Exercise instructions: All the data below should be printed again without a single difference.

Material provided:
Content starts

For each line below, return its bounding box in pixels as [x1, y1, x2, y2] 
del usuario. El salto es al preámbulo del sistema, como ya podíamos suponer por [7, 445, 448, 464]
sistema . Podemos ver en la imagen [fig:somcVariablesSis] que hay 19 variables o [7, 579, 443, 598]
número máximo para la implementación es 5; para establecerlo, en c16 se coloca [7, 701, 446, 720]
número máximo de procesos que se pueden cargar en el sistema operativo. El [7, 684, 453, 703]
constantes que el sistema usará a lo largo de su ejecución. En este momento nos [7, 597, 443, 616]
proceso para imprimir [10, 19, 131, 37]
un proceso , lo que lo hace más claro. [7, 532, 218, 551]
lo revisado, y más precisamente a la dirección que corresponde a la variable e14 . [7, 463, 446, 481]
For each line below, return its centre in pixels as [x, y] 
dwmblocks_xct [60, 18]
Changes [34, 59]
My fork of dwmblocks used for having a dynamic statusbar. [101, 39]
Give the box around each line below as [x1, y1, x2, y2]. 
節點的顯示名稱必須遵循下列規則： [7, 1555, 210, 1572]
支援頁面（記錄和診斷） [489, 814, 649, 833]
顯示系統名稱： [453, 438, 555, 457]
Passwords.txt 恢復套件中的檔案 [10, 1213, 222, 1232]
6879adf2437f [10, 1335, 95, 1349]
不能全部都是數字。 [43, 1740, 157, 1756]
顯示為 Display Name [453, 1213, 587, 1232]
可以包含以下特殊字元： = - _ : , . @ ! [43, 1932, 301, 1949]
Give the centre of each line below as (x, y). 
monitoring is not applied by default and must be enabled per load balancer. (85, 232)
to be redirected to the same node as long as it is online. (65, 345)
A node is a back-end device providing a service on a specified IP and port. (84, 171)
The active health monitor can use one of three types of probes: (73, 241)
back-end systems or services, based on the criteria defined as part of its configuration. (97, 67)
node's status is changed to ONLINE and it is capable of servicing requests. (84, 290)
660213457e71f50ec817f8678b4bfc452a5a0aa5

Content ends

Reply:
For each line below, return its bounding box in pixels as [x1, y1, x2, y2] 
del usuario. El salto es al preámbulo del sistema, como ya podíamos suponer por [7, 445, 448, 464]
sistema . Podemos ver en la imagen [fig:somcVariablesSis] que hay 19 variables o [7, 579, 443, 598]
número máximo para la implementación es 5; para establecerlo, en c16 se coloca [7, 701, 446, 720]
número máximo de procesos que se pueden cargar en el sistema operativo. El [7, 684, 453, 703]
constantes que el sistema usará a lo largo de su ejecución. En este momento nos [7, 597, 443, 616]
proceso para imprimir [10, 19, 131, 37]
un proceso , lo que lo hace más claro. [7, 532, 218, 551]
lo revisado, y más precisamente a la dirección que corresponde a la variable e14 . [7, 463, 446, 481]
For each line below, return its centre in pixels as [x, y] 
dwmblocks_xct [60, 18]
Changes [34, 59]
My fork of dwmblocks used for having a dynamic statusbar. [101, 39]
Give the box around each line below as [x1, y1, x2, y2]. 
節點的顯示名稱必須遵循下列規則： [7, 1555, 210, 1572]
支援頁面（記錄和診斷） [489, 814, 649, 833]
顯示系統名稱： [453, 438, 555, 457]
Passwords.txt 恢復套件中的檔案 [10, 1213, 222, 1232]
6879adf2437f [10, 1335, 95, 1349]
不能全部都是數字。 [43, 1740, 157, 1756]
顯示為 Display Name [453, 1213, 587, 1232]
可以包含以下特殊字元： = - _ : , . @ ! [43, 1932, 301, 1949]
Give the centre of each line below as (x, y). 
monitoring is not applied by default and must be enabled per load balancer. (85, 232)
to be redirected to the same node as long as it is online. (65, 345)
A node is a back-end device providing a service on a specified IP and port. (84, 171)
The active health monitor can use one of three types of probes: (73, 241)
back-end systems or services, based on the criteria defined as part of its configuration. (97, 67)
node's status is changed to ONLINE and it is capable of servicing requests. (84, 290)
660213457e71f50ec817f8678b4bfc452a5a0aa5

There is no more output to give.